(Source data)
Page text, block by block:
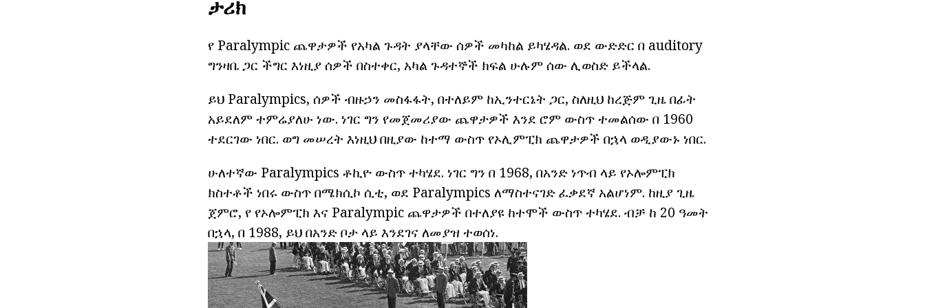
ታሪክ
የ Paralympic ጨዋታዎች የአካል ጉዳት ያላቸው ሰዎች መካከል ይካሄዳል. ወደ ውድድር በ auditory
ግንዛቤ ጋር ችግር እነዚያ ሰዎች በስተቀር, አካል ጉዳተኞች ክፍል ሁሉም ሰው ሊወስድ ይችላል.
ይህ Paralympics, ሰዎች ብዙኃን መስፋፋት, በተለይም ከኢንተርኔት ጋር, ስለዚህ ከረጅም ጊዜ በፊት
አይደለም ተምሬያለሁ ነው. ነገር ግን የመጀመሪያው ጨዋታዎች እንደ ሮም ውስጥ ተመልሰው በ 1960
ተደርገው ነበር. ወግ መሠረት እነዚህ በዚያው ከተማ ውስጥ የኦሊምፒክ ጨዋታዎች በኋላ ወዲያውኑ ነበር.
ሁለተኛው Paralympics ቶኪዮ ውስጥ ተካሄደ. ነገር ግን በ 1968, በአንድ ነጥብ ላይ የኦሎምፒክ
ክስተቶች ነበሩ ውስጥ በሜክሲኮ ሲቲ, ወደ Paralympics ለማስተናገድ ፈቃደኛ አልሆነም. ከዚያ ጊዜ
ጀምሮ, የ የኦሎምፒክ እና Paralympic ጨዋታዎች በተለያዩ ከተሞች ውስጥ ተካሄደ. ብቻ ከ 20 ዓመት
በኋላ, በ 1988, ይህ በአንድ ቦታ ላይ እንደገና ለመያዝ ተወሰነ.
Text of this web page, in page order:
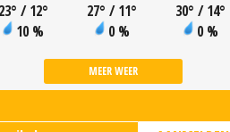
° / 12°
10 %
27° / 11°
0 %
30° / 14°
0 %
MEER WEER
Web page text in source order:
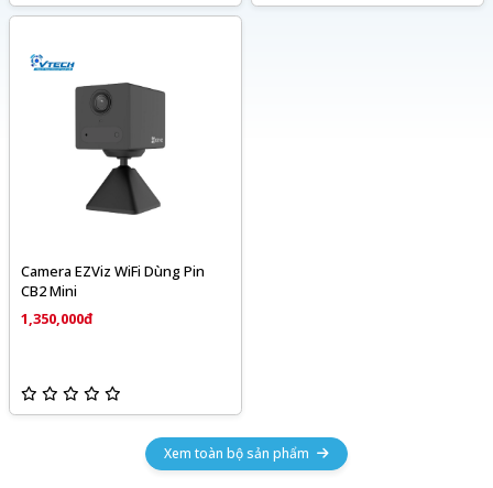
Camera EZViz WiFi Dùng Pin
CB2 Mini
1,350,000đ
Xem toàn bộ sản phẩm

> [Task to complete]: Wherever the word "order" appears in the entries above, copy that whole line.

> [Output for this exercise]:
Text of this web page, in page order:
Web page text in source order:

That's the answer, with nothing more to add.